===== Data provided =====

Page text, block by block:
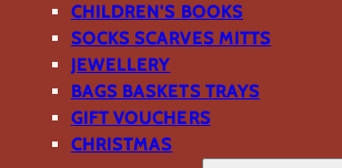
CHILDREN'S BOOKS
SOCKS SCARVES MITTS
JEWELLERY
BAGS BASKETS TRAYS
GIFT VOUCHERS
CHRISTMAS
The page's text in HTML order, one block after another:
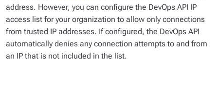
address. However, you can configure the DevOps API IP
access list for your organization to allow only connections
from trusted IP addresses. If configured, the DevOps API
automatically denies any connection attempts to and from
an IP that is not included in the list.
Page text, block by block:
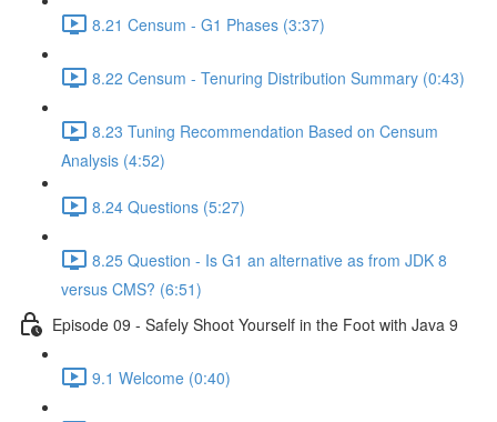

=====

Work to be completed>
The line containing "The page's text" and each line after it through the end of the listing above are to be written out exactly, without the pictures.

Output of the exercise>
The page's text in HTML order, one block after another:
address. However, you can configure the DevOps API IP
access list for your organization to allow only connections
from trusted IP addresses. If configured, the DevOps API
automatically denies any connection attempts to and from
an IP that is not included in the list.
Page text, block by block:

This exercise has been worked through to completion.